(Information shown):
_ _ _ _

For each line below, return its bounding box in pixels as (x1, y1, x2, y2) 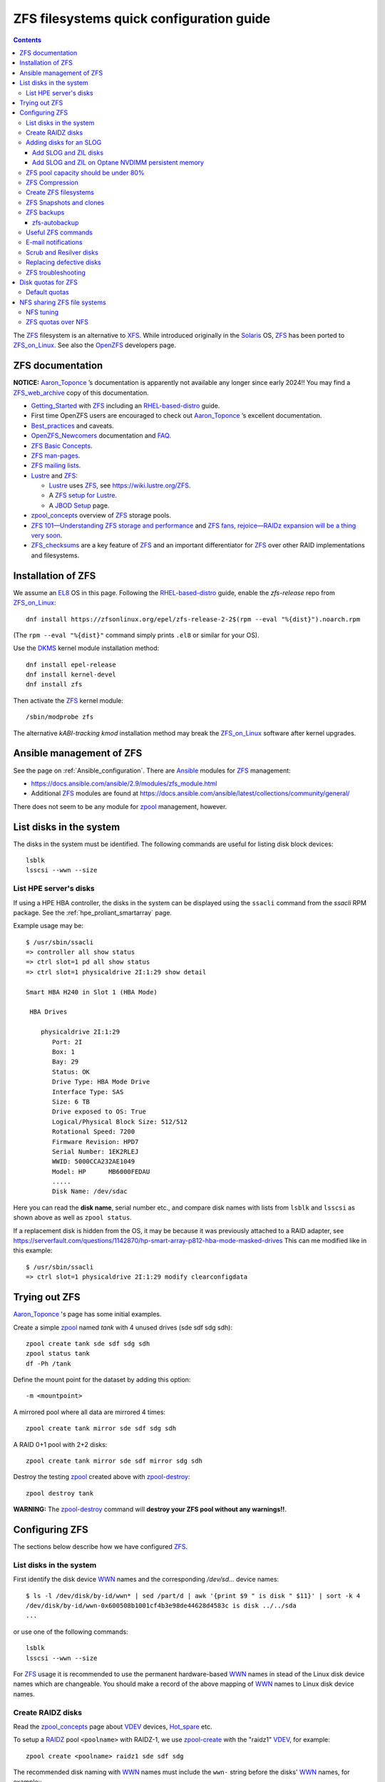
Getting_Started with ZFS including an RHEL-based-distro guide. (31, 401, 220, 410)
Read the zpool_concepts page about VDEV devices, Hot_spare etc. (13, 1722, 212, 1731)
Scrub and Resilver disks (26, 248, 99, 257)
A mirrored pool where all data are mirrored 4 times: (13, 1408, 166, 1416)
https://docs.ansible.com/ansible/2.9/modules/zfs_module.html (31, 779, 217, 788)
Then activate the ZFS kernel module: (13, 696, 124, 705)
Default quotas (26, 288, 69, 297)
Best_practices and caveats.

_ _ _ _

(What you are asked to do): One exact copy of the data, no pictures: write it out line for line.

(Output of the task):
For each line below, return its bounding box in pixels as (x1, y1, x2, y2) 
Getting_Started with ZFS including an RHEL-based-distro guide. (31, 401, 220, 410)
Read the zpool_concepts page about VDEV devices, Hot_spare etc. (13, 1722, 212, 1731)
Scrub and Resilver disks (26, 248, 99, 257)
A mirrored pool where all data are mirrored 4 times: (13, 1408, 166, 1416)
https://docs.ansible.com/ansible/2.9/modules/zfs_module.html (31, 779, 217, 788)
Then activate the ZFS kernel module: (13, 696, 124, 705)
Default quotas (26, 288, 69, 297)
Best_practices and caveats.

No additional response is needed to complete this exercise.